Soft Harness Doesn't Work

OpenAI published a post in February called “Harness Engineering.” Their team built a million-line product with zero manually-written code. One of their core principles: “mechanical enforcement over documentation.”

I agree. But they assert it. They don’t show how they know.

I’ve been running a multi-agent orchestration system for three months — most of the code written by AI agents I can’t directly supervise. I learned the same lesson, but I learned it by measuring. The measurements tell a more specific story than “enforcement beats documentation.”

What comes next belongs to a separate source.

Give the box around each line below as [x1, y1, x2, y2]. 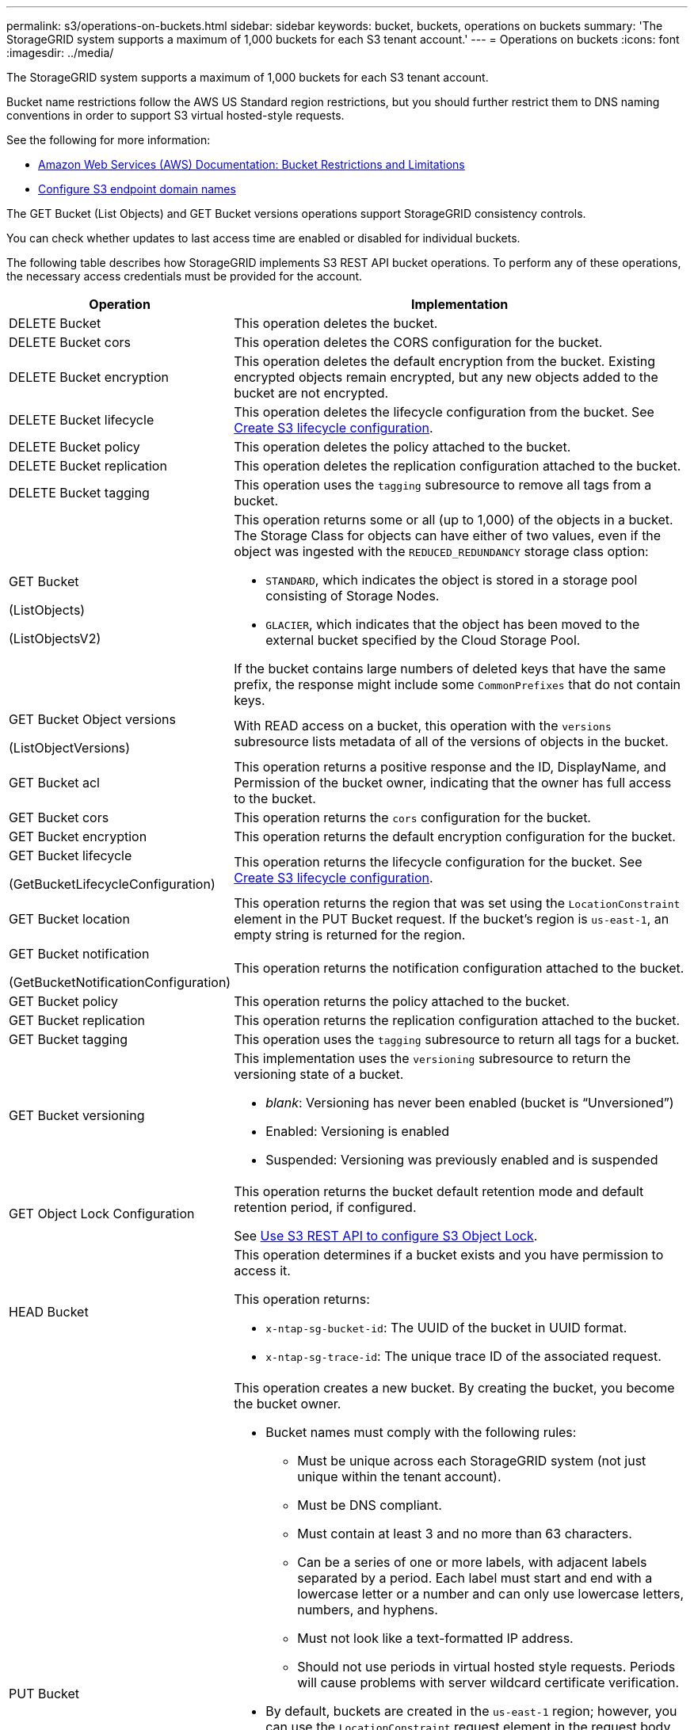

There are two kinds of harness, and one of them is mostly decoration.

Hard and Soft

A harness is everything in the development environment that constrains agent behavior — tests, linters, hooks, documentation, skill files, architecture conventions. OpenAI uses the term to describe their entire system of guardrails and guidance.

But not all harness is equal. Some of it is deterministic: a build fails or it doesn’t, a pre-commit hook blocks or it doesn’t. I call this hard harness. The rest — prose instructions, behavioral constraints, CLAUDE.md conventions, skill documents — is probabilistic. I call it soft harness. Soft harness works by hoping agents read it and comply.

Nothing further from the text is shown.